Take Windows Vista, for instance. Its new ways of finding what you need make it a delight to use. Instead of searching through the Programs menu for the application you want to run, you can simply type its name in the Search box. Instead of hunting through the file system in Windows Explorer for a document you want, just type the file name or keywords in the same Search box. When you want to save a document in a particular location, you no longer need to navigate through the whole drive; chances are that Favorite Links box on the left side of the Save As dialog box will take you straight to the folder you want with a couple of clicks.
Going back to XP after using Vista can make these tasks feel clunky and slow. The new way increases our productivity and removes some of the tedium of working on the computer. And that’s a good thing.
Or is it? For those of us coming to Vista from long years of working with operating systems that demand a little more of us, all this convenience is cool but we still know how to get around a file system the old fashioned way if we need to.
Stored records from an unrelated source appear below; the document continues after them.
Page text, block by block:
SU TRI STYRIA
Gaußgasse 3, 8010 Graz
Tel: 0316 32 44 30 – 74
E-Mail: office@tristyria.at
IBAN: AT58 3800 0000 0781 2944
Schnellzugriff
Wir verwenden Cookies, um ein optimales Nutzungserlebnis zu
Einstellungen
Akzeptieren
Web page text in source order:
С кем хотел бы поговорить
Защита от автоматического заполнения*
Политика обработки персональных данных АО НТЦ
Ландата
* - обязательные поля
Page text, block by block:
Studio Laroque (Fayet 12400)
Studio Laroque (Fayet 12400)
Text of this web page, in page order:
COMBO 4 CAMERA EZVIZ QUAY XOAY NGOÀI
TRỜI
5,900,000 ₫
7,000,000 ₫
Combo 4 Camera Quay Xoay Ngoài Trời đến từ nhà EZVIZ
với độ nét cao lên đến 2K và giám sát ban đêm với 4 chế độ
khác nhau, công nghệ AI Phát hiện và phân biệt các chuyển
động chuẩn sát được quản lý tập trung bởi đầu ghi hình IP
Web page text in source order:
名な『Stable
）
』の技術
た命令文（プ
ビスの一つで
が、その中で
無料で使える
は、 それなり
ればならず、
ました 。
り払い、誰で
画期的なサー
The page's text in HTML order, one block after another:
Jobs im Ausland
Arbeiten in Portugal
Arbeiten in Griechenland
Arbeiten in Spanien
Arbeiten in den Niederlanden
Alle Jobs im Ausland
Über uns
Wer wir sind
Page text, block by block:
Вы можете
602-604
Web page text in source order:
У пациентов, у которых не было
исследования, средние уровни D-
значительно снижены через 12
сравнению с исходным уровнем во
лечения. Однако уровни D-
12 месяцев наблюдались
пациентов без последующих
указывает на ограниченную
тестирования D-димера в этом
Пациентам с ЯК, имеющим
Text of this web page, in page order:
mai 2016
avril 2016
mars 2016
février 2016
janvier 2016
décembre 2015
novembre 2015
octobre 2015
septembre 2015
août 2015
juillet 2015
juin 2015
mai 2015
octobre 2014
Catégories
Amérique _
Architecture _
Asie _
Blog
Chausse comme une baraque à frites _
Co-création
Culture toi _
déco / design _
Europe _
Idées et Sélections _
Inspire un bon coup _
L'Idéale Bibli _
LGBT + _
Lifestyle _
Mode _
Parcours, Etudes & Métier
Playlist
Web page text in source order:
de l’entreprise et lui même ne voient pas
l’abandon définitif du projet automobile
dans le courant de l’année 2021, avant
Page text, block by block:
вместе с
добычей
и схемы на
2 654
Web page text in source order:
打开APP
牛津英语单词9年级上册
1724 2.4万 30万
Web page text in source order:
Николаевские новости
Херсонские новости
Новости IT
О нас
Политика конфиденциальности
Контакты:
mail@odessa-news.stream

For kids who grow up using Vista and its sure-to-be-even-friendlier successors, though, I wonder if something will be lost.
Just as those who came of school age after the advent and easy availability of calculators never seemed to develop the same level of basic math skills as those of us who grew up having to do it ourselves, I wonder if future computer users will lack the skills that used to be necessary if you wanted to use a computer.
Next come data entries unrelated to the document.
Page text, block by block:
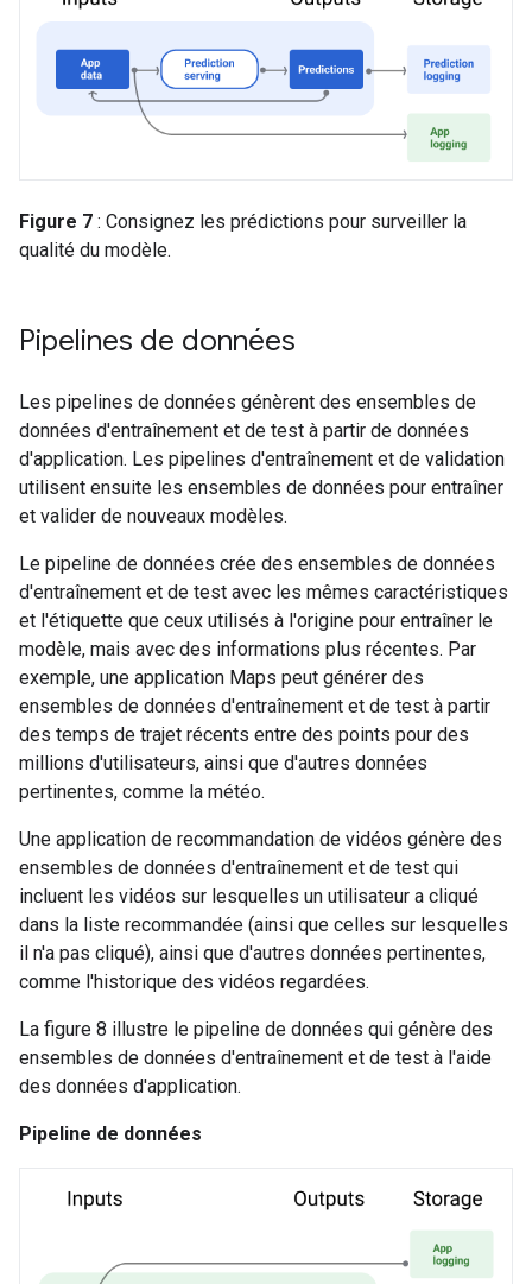
Figure 7 : Consignez les prédictions pour surveiller la
qualité du modèle.
Pipelines de données
Les pipelines de données génèrent des ensembles de
données d'entraînement et de test à partir de données
d'application. Les pipelines d'entraînement et de validation
utilisent ensuite les ensembles de données pour entraîner
et valider de nouveaux modèles.
Le pipeline de données crée des ensembles de données
d'entraînement et de test avec les mêmes caractéristiques
et l'étiquette que ceux utilisés à l'origine pour entraîner le
modèle, mais avec des informations plus récentes. Par
exemple, une application Maps peut générer des
ensembles de données d'entraînement et de test à partir
des temps de trajet récents entre des points pour des
millions d'utilisateurs, ainsi que d'autres données
pertinentes, comme la météo.
Une application de recommandation de vidéos génère des
ensembles de données d'entraînement et de test qui
incluent les vidéos sur lesquelles un utilisateur a cliqué
dans la liste recommandée (ainsi que celles sur lesquelles
il n'a pas cliqué), ainsi que d'autres données pertinentes,
comme l'historique des vidéos regardées.
La figure 8 illustre le pipeline de données qui génère des
ensembles de données d'entraînement et de test à l'aide
des données d'application.
Pipeline de données
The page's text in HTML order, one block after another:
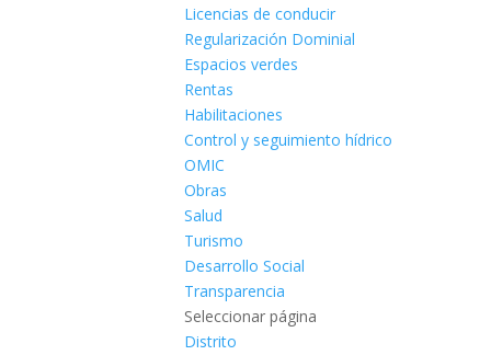
Licencias de conducir
Regularización Dominial
Espacios verdes
Rentas
Habilitaciones
Control y seguimiento hídrico
OMIC
Obras
Salud
Turismo
Desarrollo Social
Transparencia
Seleccionar página
Distrito
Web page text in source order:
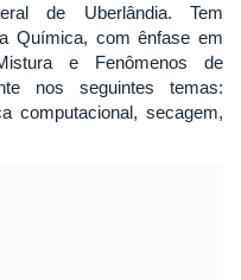
de Uberlândia. Tem
Química, com ênfase em
e Fenômenos de
nos seguintes temas:
computacional, secagem,
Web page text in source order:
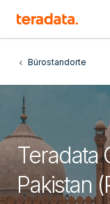
Bürostandorte
Teradata
Pakistan
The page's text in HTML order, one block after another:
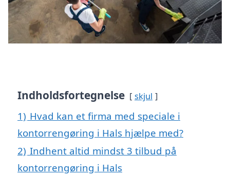
Indholdsfortegnelse skjul
1) Hvad kan et firma med speciale i
kontorrengøring i Hals hjælpe med?
2) Indhent altid mindst 3 tilbud på
kontorrengøring i Hals
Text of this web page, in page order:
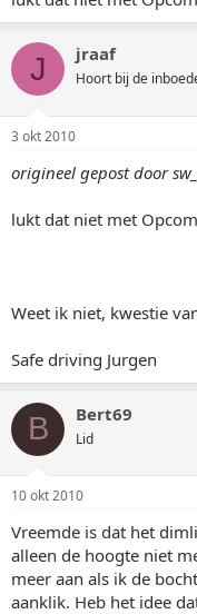
J jraaf
Hoort bij de
3 okt 2010
origineel gepost door
lukt dat niet met
Weet ik niet, kwestie
Safe driving Jurgen
B Bert69
Lid
10 okt 2010
Vreemde is dat het
alleen de hoogte niet
meer aan als ik de
aanklik. Heb het idee
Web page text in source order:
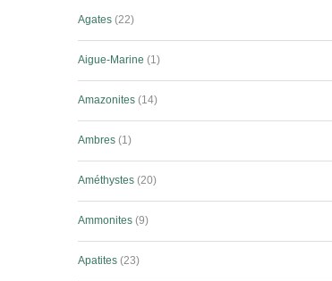
Agates 22
Aigue-Marine 1
Amazonites 14
Ambres 1
Améthystes 20
Ammonites 9
Apatites 23
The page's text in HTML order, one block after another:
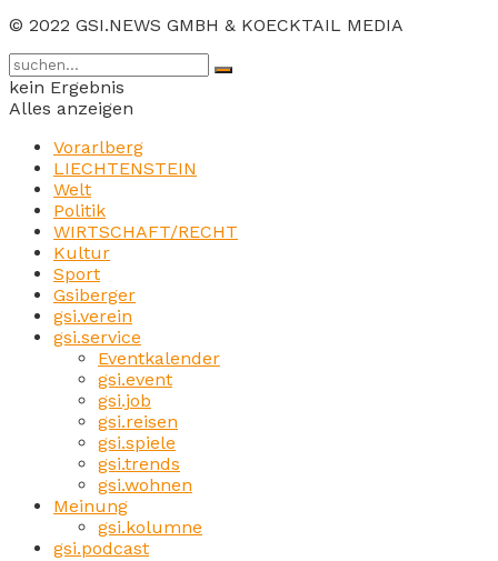
© 2022 GSI.NEWS GMBH & KOECKTAIL MEDIA
kein Ergebnis
Alles anzeigen
Vorarlberg
LIECHTENSTEIN
Welt
Politik
WIRTSCHAFT/RECHT
Kultur
Sport
Gsiberger
gsi.verein
gsi.service
Eventkalender
gsi.event
gsi.job
gsi.reisen
gsi.spiele
gsi.trends
gsi.wohnen
Meinung
gsi.kolumne
gsi.podcast
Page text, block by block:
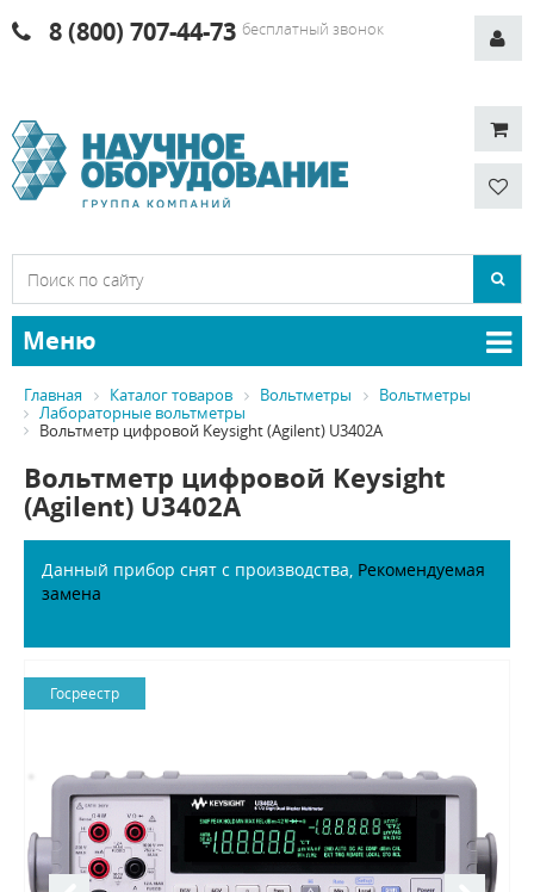
8 (800) 707-44-73 бесплатный звонок
Меню
Главная Каталог товаров Вольтметры
Вольтметры
Лабораторные вольтметры
Вольтметр цифровой Keysight (Agilent) U3402A
Вольтметр цифровой Keysight
(Agilent) U3402A
Данный прибор снят с производства, Рекомендуемая
замена
Госреестр
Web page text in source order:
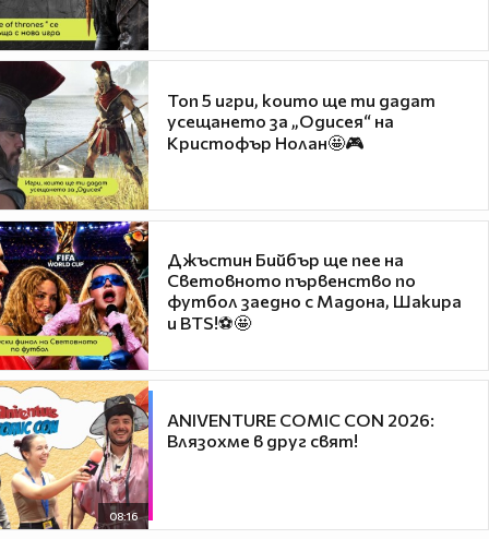
Топ 5 игри, които ще ти дадат
усещането за „Одисея“ на
Кристофър Нолан🤩🎮
Джъстин Бийбър ще пее на
Световното първенство по
футбол заедно с Мадона, Шакира
и BTS!⚽🤩
08:16
ANIVENTURE COMIC CON 2026:
Влязохме в друг свят!
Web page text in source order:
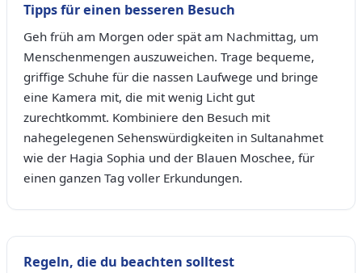
Tipps für einen besseren Besuch
Geh früh am Morgen oder spät am Nachmittag, um
Menschenmengen auszuweichen. Trage bequeme,
griffige Schuhe für die nassen Laufwege und bringe
eine Kamera mit, die mit wenig Licht gut
zurechtkommt. Kombiniere den Besuch mit
nahegelegenen Sehenswürdigkeiten in Sultanahmet
wie der Hagia Sophia und der Blauen Moschee, für
einen ganzen Tag voller Erkundungen.
Regeln, die du beachten solltest
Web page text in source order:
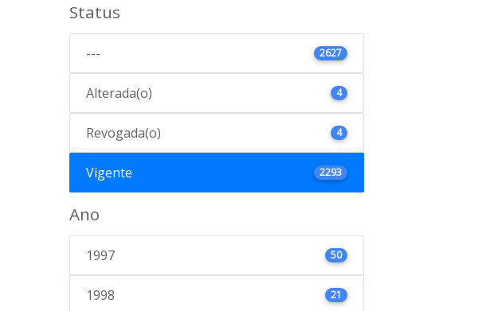
Status
--- 2627
Alterada(o) 4
Revogada(o) 4
Vigente 2293
Ano
1997 50
1998 21

Once upon a time, you had to be pretty smart to own and maintain and use a personal computer (heck, back in the really olden days, you had to learn BASIC or some other programming language to make the machine do anything useful).
But over the years, as PCs became mainstream items that were standard in every home, new users didn’t want to have to learn all that complicated stuff. They lamented that a computer should be as easy to use as a TV set, that you didn’t need to know all the theories behind how television works or be able to take it apart and put it back together in order to use it. They asked for “no brainer” computing.
Well, we’re not quite there yet, but we’re getting closer all the time. And even though I enjoy Vista’s new features, sometimes I get the feeling that it’s making me a little lazy. I feel a twinge of annoyance now when I use an XP system and have to go clicking through the file hierarchy to find something. I miss the multi-functional Search box. Heaven help me, I even long for my sidebar gadgets.
What do you think? Do operating systems that do everything for us make us dumb and lazy? Or would you prefer not to have to know anything about computers to use them?